Dire prospects for this year’s harvest make it all the more important for the government to secure a fair deal on CAP reform, the NFU has warned.

Short-term confidence among arable farmers is at a new low, with a new poll launched at this year’s Cereals event in Lincolnshire confirming expectations that the 2013 harvest area will be even lower than last year.

The overall harvested area on many farms is on course to be almost 30% lower than in 2012, according to the NFU snapshot survey. It follows HGCA figures showing that the winter wheat planting area was 25% down last autumn.

Crops battered by “unprecedented extreme weather” underlined the importance of farmers access to crop protection technology, said the NFU – and for the government’s implementation of CAP not to disadvantage English farmers.

NFU combinable crops chairman Andrew Watts said: “A myriad of factors have hit arable farms this year, from the extreme weather through to news that there will be restrictions on neonicotinoids to come in the future.

“Our poll is a snapshot but it is extremely worrying that planted area remaining viable for 2013 harvest on those farms looks set to be 29% smaller than last year. If this plays out nationally, we will be below average production for the second year in a row.”

All the signs were that difficulties would continue after 2013, said Mr Watts. “We urge the UK government to support English farmers with its implementation of the CAP reform, which must not put us at a disadvantage compared to other EU farmers.”

In a separate NFU survey, some 45% of arable farmers interviewed said they were less confident about the prospects facing their farm business in the next 12 months compared to last year.

The saving grace in past years had been crop protection technology, said Mr Watts. It could help maintain yield potential and all-important grain quality by guarding against pests and ensure crops are more drought and flood resistant.
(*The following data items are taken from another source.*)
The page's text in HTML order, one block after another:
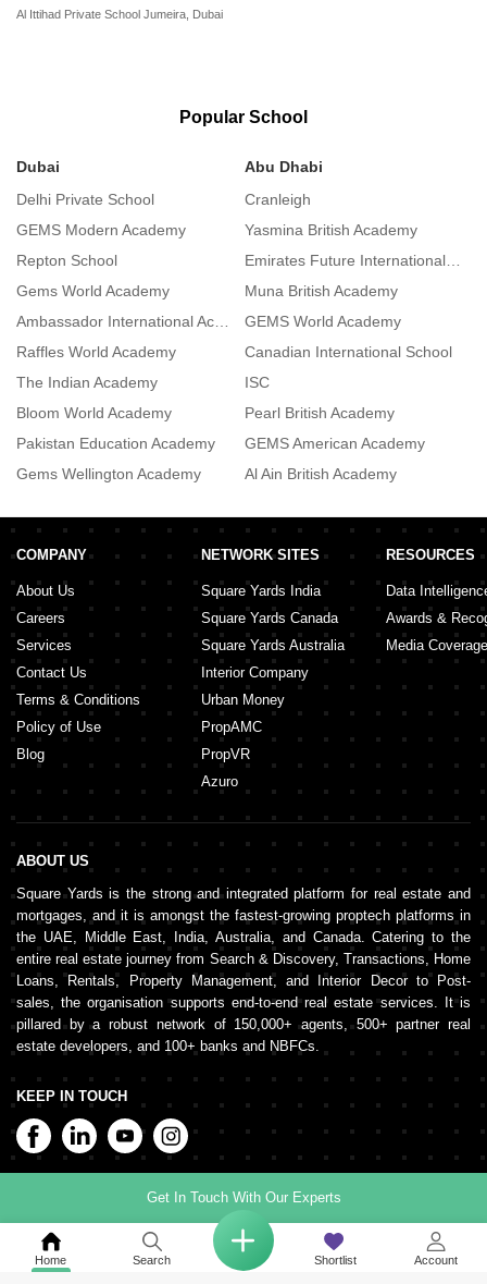
Al Ittihad Private School Jumeira, Dubai
Popular School
Dubai
Delhi Private School
GEMS Modern Academy
Repton School
Gems World Academy
Raffles World Academy
The Indian Academy
Bloom World Academy
Pakistan Education Academy
Gems Wellington Academy
Abu Dhabi
Cranleigh
Yasmina British Academy
Muna British Academy
GEMS World Academy
Canadian International School
ISC
Pearl British Academy
GEMS American Academy
Al Ain British Academy
Get In Touch With Our Experts
Home Search Shortlist Account
COMPANY
About Us
Careers
Services
Contact Us
Terms & Conditions
Policy of Use
Blog
NETWORK SITES
Square Yards India
Square Yards Canada
Square Yards Australia
Interior Company
Urban Money
PropAMC
PropVR
Azuro
RESOURCES
Data
Awards &
Media Coverage
ABOUT US
Square Yards is the strong and integrated platform for real estate and
mortgages, and it is amongst the fastest-growing proptech platforms in
the UAE, Middle East, India, Australia, and Canada. Catering to the
entire real estate journey from Search & Discovery, Transactions, Home
Loans, Rentals, Property Management, and Interior Decor to Post-
sales, the organisation supports end-to-end real estate services. It is
pillared by a robust network of 150,000+ agents, 500+ partner real
estate developers, and 100+ banks and NBFCs.
KEEP IN TOUCH

But campaigns by environmental groups and other lobbying organisations to force restrictions on the use of neonicotinoids and potential restrictions on triazoles meant it was hardly surprising to see that short-term confidence was so low.

“If the experts are to be believed and extreme weather is to become more frequent over the coming years, we must look at ways of supporting the industry. Crop protection technology must be embraced to help safeguard our harvests in years to come.”

The wheat crop poll took place in May. It involved 76 members of NFU crops boards across England and Wales, covering some 16,000ha of land. The farmer confidence poll involved 564 farmer and grower members and 124 arable farmers in April and May.